Foremost, OECD-DAC countries do not generally consider scholarships for foreigners to be characterized as foreign aid. Brazil, however, lists this as “one of the most traditional methods of cooperation.”18 These scholarships provide funding for foreigners from a select list of countries to study in Brazil, especially for those interested in science and technology. Ministries associated with Brazilian aid appear to view these scholarships as a method of investing in a country’s capacity by creating more educated leaders. This type of spending accounts for 10 percent of Brazil’s total foreign cooperation.19 Disagreement on whether this constitutes foreign assistance would result in a substantially different portrait of aid, both in quantity and in Brazilian actors involved.

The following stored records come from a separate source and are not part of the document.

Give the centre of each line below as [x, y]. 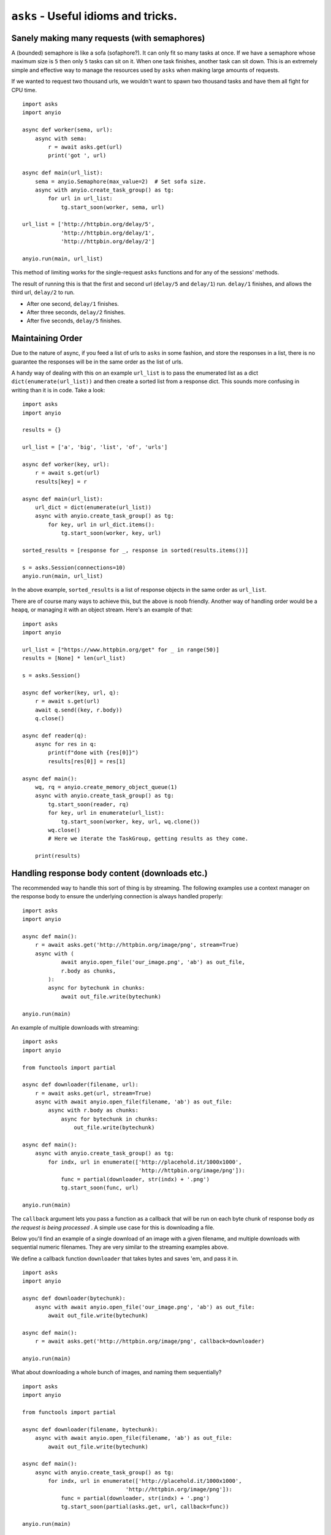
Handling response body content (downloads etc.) [109, 873]
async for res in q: [66, 744]
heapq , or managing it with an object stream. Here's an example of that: [102, 610]
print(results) [58, 856]
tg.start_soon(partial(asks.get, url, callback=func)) [145, 1507]
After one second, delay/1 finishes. [73, 303]
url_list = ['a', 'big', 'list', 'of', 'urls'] [95, 447]
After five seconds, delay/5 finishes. [74, 321]
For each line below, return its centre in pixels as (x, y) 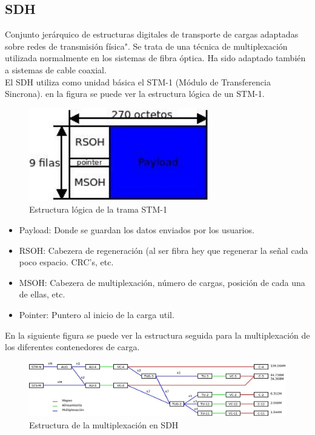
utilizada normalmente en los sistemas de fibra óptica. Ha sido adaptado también (155, 58)
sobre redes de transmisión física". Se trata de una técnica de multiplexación (146, 46)
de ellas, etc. (42, 294)
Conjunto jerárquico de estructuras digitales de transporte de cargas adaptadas (152, 34)
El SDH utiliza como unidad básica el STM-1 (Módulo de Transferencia (138, 81)
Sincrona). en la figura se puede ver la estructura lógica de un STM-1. (135, 94)
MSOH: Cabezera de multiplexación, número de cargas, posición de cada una (162, 282)
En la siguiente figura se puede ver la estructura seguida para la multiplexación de (157, 335)
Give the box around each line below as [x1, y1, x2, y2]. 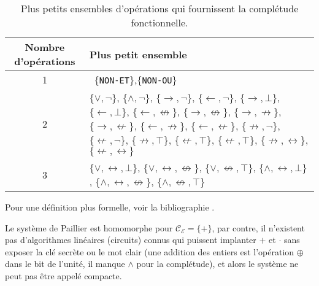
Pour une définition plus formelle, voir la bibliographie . [5, 201, 215, 213]
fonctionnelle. [131, 15, 188, 29]
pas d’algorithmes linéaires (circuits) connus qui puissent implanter [5, 233, 256, 246]
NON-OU [142, 75, 172, 85]
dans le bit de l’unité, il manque [5, 257, 125, 270]
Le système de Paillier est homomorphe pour [5, 221, 173, 234]
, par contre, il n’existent [212, 221, 305, 234]
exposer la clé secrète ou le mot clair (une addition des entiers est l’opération [5, 245, 294, 258]
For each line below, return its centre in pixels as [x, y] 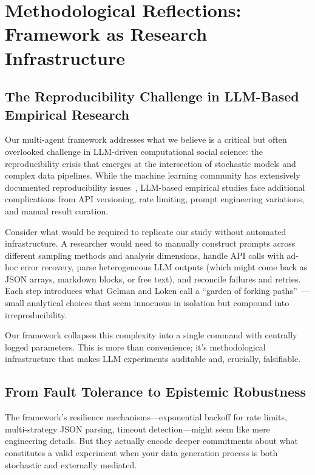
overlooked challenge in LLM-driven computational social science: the [134, 151]
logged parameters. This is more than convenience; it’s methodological [135, 347]
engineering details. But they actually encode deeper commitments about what [152, 441]
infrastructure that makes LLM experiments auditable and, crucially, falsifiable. [153, 359]
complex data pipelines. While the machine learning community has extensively [153, 175]
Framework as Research [106, 34]
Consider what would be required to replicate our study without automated [146, 231]
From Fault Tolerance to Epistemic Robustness [156, 391]
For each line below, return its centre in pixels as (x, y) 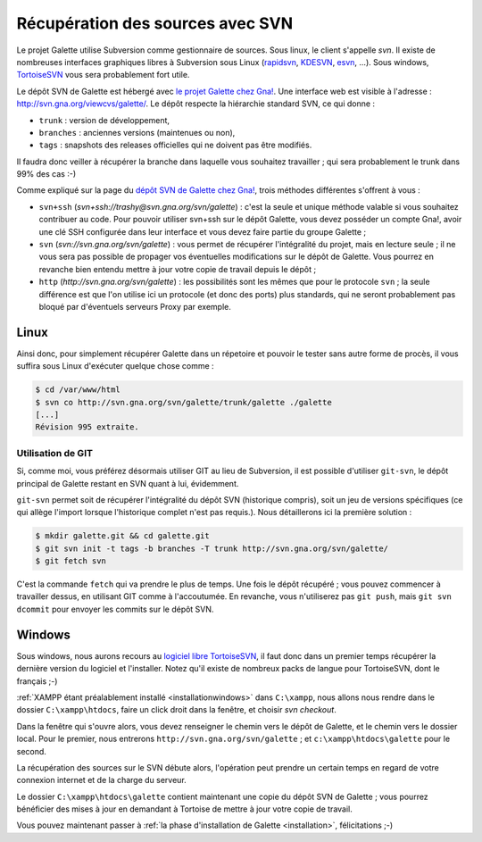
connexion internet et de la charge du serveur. (101, 780)
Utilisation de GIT (55, 453)
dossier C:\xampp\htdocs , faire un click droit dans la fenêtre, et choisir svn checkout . (176, 710)
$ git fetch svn (71, 561)
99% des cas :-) (46, 174)
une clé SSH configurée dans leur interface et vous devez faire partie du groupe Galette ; (202, 231)
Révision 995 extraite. (87, 427)
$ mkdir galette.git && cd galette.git (122, 536)
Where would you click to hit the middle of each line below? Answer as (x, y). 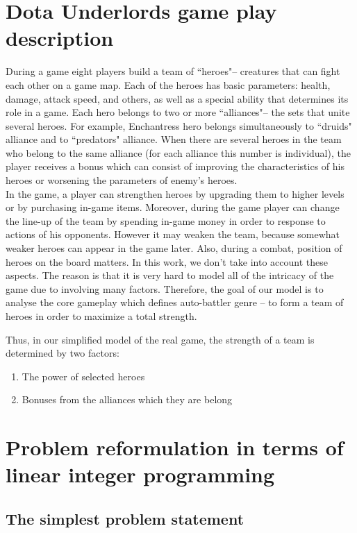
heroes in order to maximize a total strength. (101, 316)
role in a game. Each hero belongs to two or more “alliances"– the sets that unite (178, 112)
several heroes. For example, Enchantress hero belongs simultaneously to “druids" (179, 125)
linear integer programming (140, 474)
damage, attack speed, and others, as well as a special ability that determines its (177, 98)
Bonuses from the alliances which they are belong (127, 399)
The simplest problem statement (125, 518)
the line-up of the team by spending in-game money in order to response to (166, 220)
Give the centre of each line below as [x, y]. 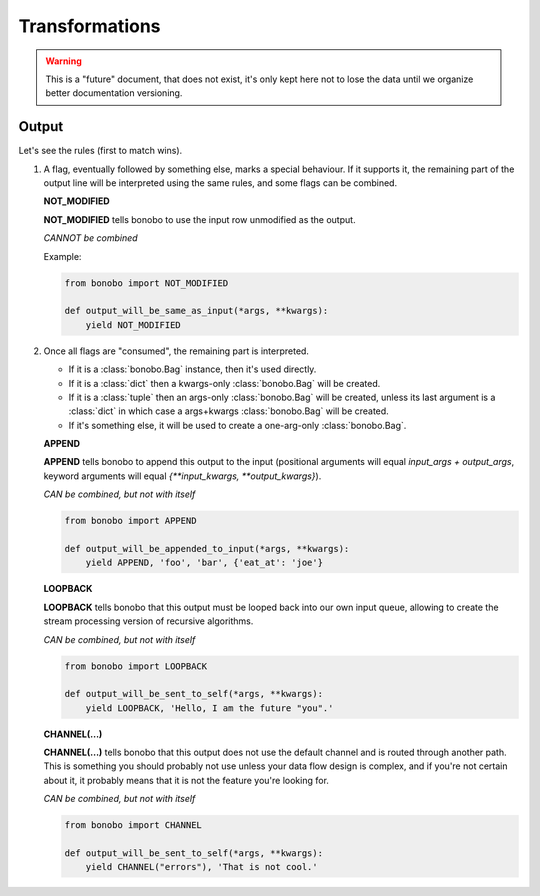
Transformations [89, 26]
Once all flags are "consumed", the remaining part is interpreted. [176, 351]
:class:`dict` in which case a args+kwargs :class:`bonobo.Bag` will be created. [228, 411]
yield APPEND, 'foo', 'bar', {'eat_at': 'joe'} [204, 563]
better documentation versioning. [114, 93]
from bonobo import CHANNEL [133, 825]
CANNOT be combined [91, 238]
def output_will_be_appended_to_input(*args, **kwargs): [207, 548]

According to ABC-submitted documents, technical assistance constitutes a great amount of Brazil’s humanitarian aid. While Brazil states that humanitarian aid accounted for 25.5 percent of foreign assistance in 2009, documentation from ABC only reveals one project that was coded as anything related to humanitarian assistance according to OECD sector codes.20 21
This lone project is coded as disaster prevention and preparedness, and involves training sessions in Colombia on forest fire management.22
The report on foreign assistance does specify that humanitarian assistance is largely given through ministries related to food, health, shipping, and human rights. In that regard, it may be a logical assumption that ABC documents do not reflect humanitarian spending because the agency is not charged with managing this type of cooperation. However, the countries singled out as major recipients of humanitarian assistance do appear frequently in ABC’s project listings, and many project descriptions discuss technical assistance for capacity building following a crisis. These projects were all coded to other OECD sector codes, such as agriculture, health, or education.23 This indicates that Brazil’s definition of humanitarian assistance differs from the OECD’s enough to create a substantial disparity in reporting.

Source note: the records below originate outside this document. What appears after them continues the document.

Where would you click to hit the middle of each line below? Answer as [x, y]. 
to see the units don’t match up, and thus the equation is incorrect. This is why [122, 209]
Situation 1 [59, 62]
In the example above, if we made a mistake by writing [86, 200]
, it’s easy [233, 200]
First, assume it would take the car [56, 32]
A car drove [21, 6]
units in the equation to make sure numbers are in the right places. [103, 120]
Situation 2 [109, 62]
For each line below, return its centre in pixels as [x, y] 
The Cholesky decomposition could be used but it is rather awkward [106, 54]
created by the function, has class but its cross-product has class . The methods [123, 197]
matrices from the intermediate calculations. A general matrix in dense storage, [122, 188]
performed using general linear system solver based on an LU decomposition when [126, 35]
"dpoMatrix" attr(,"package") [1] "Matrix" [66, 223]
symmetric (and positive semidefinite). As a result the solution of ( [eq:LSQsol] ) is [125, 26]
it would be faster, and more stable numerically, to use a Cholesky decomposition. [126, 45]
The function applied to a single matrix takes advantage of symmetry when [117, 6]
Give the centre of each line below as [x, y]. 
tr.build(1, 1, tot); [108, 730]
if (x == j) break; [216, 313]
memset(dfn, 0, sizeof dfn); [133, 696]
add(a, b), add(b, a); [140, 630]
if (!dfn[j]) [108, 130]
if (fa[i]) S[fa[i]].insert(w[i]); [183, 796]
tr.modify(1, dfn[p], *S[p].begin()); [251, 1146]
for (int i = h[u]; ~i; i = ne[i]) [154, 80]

Lack of Documentation and Statistics
The failure to collect and publish data is something that comes up frequently when studying Brazilian aid. It is difficult to find information, even with looking for a very specific project, given the multiplicity of Brazilian agencies and ministries working in foreign cooperation. Trilateral partners make it equally difficult to find documentation of the partnership and its results. In general, the lack of information makes it difficult to determine whether SSC and trilateral cooperation are successful and more efficient than traditional aid giving, and in and of itself indicates the need to improve processes and methods for results-tracking and transparency before encouraging the increase of SSC and trilateral cooperation.
Project specifics, planned or executed, are difficult to come by. ABC’s own report on foreign aid gives information on commitment totals and destination countries, but does not talk about specific projects and cannot provide information on what the projects have accomplished, and the agency's website provides little more in terms of data and project information. ABC took steps to improve information availability, through collaboration with AidData – a transparency initiative – to publish statistics on the commitment and disbursement of aid for all available documents using ABC project documents.24 Since ABC is only one of the donating partners within the Brazilian government, this documentation does not reflect the whole of Brazil’s foreign cooperation. Documentation on projects under other line ministries is not easily available via ministry websites, and is rarely mentioned in great specifics. Gathering a portfolio of Brazil’s projects and their details is nearly impossible, with even the number of projects unknown. For instance, starting in 2002, Germany and Brazil worked together to establish and improve national AIDS programmes in Paraguay, Colombia, El Salvador, the Dominican Republic and Uruguay, through Germany's Federal Ministry for Economic Cooperation and Development and Brazil's Ministry of Health.25 There is a limited amount of detail on the project via either the websites for Germany's aid agencies or those of Brazil's Ministry of Health and ABC, which mentions Germany as a general partner for development. While a webpage for Subregional South-South Cooperation for German and Brazilian cooperation on HIV and AIDS in Latin America exists, it only gives some details about the partnership, while not even listing the eleven countries now involved in the partnership.26ABC’s project listing provided through AidData shows HIV/AIDS related projects for El Salvador, but the project data does not make clear whether or not this project even falls under triangular aid with Germany or is part of Brazil’s bilateral SSC.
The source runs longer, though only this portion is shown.